Content starts
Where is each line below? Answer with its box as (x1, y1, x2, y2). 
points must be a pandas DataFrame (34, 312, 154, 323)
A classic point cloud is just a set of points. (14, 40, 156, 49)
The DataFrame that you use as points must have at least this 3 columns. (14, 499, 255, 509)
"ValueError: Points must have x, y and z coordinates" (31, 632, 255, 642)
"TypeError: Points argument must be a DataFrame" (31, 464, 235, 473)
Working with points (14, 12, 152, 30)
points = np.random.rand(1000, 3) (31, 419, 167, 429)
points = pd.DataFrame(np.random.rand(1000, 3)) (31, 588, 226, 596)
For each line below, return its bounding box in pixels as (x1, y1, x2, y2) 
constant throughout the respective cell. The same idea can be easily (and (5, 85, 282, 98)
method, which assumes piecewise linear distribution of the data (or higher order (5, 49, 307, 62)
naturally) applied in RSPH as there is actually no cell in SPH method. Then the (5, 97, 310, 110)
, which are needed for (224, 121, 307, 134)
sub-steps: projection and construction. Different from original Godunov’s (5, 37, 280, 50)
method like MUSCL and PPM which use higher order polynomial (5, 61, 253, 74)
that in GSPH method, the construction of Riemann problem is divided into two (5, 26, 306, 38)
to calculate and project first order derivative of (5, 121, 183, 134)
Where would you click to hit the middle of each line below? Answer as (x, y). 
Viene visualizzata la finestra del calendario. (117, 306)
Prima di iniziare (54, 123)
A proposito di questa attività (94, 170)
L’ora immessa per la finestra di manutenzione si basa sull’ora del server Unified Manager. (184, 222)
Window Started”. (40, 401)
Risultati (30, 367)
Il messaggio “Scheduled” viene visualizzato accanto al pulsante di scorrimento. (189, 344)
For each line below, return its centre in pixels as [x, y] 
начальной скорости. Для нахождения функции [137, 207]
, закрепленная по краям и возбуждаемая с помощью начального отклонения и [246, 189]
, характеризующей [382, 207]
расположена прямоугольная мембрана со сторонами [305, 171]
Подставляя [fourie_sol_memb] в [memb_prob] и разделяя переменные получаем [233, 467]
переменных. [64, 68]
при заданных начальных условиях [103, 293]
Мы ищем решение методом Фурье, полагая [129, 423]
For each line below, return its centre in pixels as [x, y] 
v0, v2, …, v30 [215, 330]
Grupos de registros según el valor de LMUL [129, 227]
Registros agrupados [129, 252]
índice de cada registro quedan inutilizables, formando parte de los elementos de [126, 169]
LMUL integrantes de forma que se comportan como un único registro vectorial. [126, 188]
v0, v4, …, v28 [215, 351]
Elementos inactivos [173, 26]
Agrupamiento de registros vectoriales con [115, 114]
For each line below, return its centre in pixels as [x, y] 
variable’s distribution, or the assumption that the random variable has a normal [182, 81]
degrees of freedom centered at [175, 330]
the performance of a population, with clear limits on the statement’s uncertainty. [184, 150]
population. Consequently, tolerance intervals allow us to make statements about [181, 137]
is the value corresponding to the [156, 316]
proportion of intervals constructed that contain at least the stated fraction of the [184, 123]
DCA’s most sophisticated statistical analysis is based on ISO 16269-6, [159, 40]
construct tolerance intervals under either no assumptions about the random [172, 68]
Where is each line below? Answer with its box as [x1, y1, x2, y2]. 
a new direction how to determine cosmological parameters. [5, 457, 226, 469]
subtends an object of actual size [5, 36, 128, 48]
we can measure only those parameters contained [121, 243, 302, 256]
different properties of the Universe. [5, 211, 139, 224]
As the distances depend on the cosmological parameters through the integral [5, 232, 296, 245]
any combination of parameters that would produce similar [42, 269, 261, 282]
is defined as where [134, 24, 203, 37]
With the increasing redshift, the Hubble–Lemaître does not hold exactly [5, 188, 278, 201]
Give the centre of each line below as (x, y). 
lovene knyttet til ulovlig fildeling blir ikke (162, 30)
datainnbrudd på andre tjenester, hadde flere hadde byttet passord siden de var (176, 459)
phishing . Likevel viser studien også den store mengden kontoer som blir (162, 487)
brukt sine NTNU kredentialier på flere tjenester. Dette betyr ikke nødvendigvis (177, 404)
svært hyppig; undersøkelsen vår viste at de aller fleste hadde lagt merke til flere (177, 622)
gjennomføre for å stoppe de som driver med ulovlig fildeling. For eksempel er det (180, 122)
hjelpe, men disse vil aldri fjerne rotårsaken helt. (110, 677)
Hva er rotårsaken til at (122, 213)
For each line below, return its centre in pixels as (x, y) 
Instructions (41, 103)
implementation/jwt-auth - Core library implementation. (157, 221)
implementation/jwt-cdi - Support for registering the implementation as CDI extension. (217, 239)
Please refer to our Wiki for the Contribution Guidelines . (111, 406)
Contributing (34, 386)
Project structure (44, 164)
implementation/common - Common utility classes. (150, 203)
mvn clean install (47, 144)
Content ends
From the first line to the last, please write out the entries exactly.

## Exercise answer
Where is each line below? Answer with its box as (x1, y1, x2, y2). 
points must be a pandas DataFrame (34, 312, 154, 323)
A classic point cloud is just a set of points. (14, 40, 156, 49)
The DataFrame that you use as points must have at least this 3 columns. (14, 499, 255, 509)
"ValueError: Points must have x, y and z coordinates" (31, 632, 255, 642)
"TypeError: Points argument must be a DataFrame" (31, 464, 235, 473)
Working with points (14, 12, 152, 30)
points = np.random.rand(1000, 3) (31, 419, 167, 429)
points = pd.DataFrame(np.random.rand(1000, 3)) (31, 588, 226, 596)
For each line below, return its bounding box in pixels as (x1, y1, x2, y2) 
constant throughout the respective cell. The same idea can be easily (and (5, 85, 282, 98)
method, which assumes piecewise linear distribution of the data (or higher order (5, 49, 307, 62)
naturally) applied in RSPH as there is actually no cell in SPH method. Then the (5, 97, 310, 110)
, which are needed for (224, 121, 307, 134)
sub-steps: projection and construction. Different from original Godunov’s (5, 37, 280, 50)
method like MUSCL and PPM which use higher order polynomial (5, 61, 253, 74)
that in GSPH method, the construction of Riemann problem is divided into two (5, 26, 306, 38)
to calculate and project first order derivative of (5, 121, 183, 134)
Where would you click to hit the middle of each line below? Answer as (x, y). 
Viene visualizzata la finestra del calendario. (117, 306)
Prima di iniziare (54, 123)
A proposito di questa attività (94, 170)
L’ora immessa per la finestra di manutenzione si basa sull’ora del server Unified Manager. (184, 222)
Window Started”. (40, 401)
Risultati (30, 367)
Il messaggio “Scheduled” viene visualizzato accanto al pulsante di scorrimento. (189, 344)
For each line below, return its centre in pixels as [x, y] 
начальной скорости. Для нахождения функции [137, 207]
, закрепленная по краям и возбуждаемая с помощью начального отклонения и [246, 189]
, характеризующей [382, 207]
расположена прямоугольная мембрана со сторонами [305, 171]
Подставляя [fourie_sol_memb] в [memb_prob] и разделяя переменные получаем [233, 467]
переменных. [64, 68]
при заданных начальных условиях [103, 293]
Мы ищем решение методом Фурье, полагая [129, 423]
For each line below, return its centre in pixels as [x, y] 
v0, v2, …, v30 [215, 330]
Grupos de registros según el valor de LMUL [129, 227]
Registros agrupados [129, 252]
índice de cada registro quedan inutilizables, formando parte de los elementos de [126, 169]
LMUL integrantes de forma que se comportan como un único registro vectorial. [126, 188]
v0, v4, …, v28 [215, 351]
Elementos inactivos [173, 26]
Agrupamiento de registros vectoriales con [115, 114]
For each line below, return its centre in pixels as [x, y] 
variable’s distribution, or the assumption that the random variable has a normal [182, 81]
degrees of freedom centered at [175, 330]
the performance of a population, with clear limits on the statement’s uncertainty. [184, 150]
population. Consequently, tolerance intervals allow us to make statements about [181, 137]
is the value corresponding to the [156, 316]
proportion of intervals constructed that contain at least the stated fraction of the [184, 123]
DCA’s most sophisticated statistical analysis is based on ISO 16269-6, [159, 40]
construct tolerance intervals under either no assumptions about the random [172, 68]
Where is each line below? Answer with its box as [x1, y1, x2, y2]. 
a new direction how to determine cosmological parameters. [5, 457, 226, 469]
subtends an object of actual size [5, 36, 128, 48]
we can measure only those parameters contained [121, 243, 302, 256]
different properties of the Universe. [5, 211, 139, 224]
As the distances depend on the cosmological parameters through the integral [5, 232, 296, 245]
any combination of parameters that would produce similar [42, 269, 261, 282]
is defined as where [134, 24, 203, 37]
With the increasing redshift, the Hubble–Lemaître does not hold exactly [5, 188, 278, 201]
Give the centre of each line below as (x, y). 
lovene knyttet til ulovlig fildeling blir ikke (162, 30)
datainnbrudd på andre tjenester, hadde flere hadde byttet passord siden de var (176, 459)
phishing . Likevel viser studien også den store mengden kontoer som blir (162, 487)
brukt sine NTNU kredentialier på flere tjenester. Dette betyr ikke nødvendigvis (177, 404)
svært hyppig; undersøkelsen vår viste at de aller fleste hadde lagt merke til flere (177, 622)
gjennomføre for å stoppe de som driver med ulovlig fildeling. For eksempel er det (180, 122)
hjelpe, men disse vil aldri fjerne rotårsaken helt. (110, 677)
Hva er rotårsaken til at (122, 213)
For each line below, return its centre in pixels as (x, y) 
Instructions (41, 103)
implementation/jwt-auth - Core library implementation. (157, 221)
implementation/jwt-cdi - Support for registering the implementation as CDI extension. (217, 239)
Please refer to our Wiki for the Contribution Guidelines . (111, 406)
Contributing (34, 386)
Project structure (44, 164)
implementation/common - Common utility classes. (150, 203)
mvn clean install (47, 144)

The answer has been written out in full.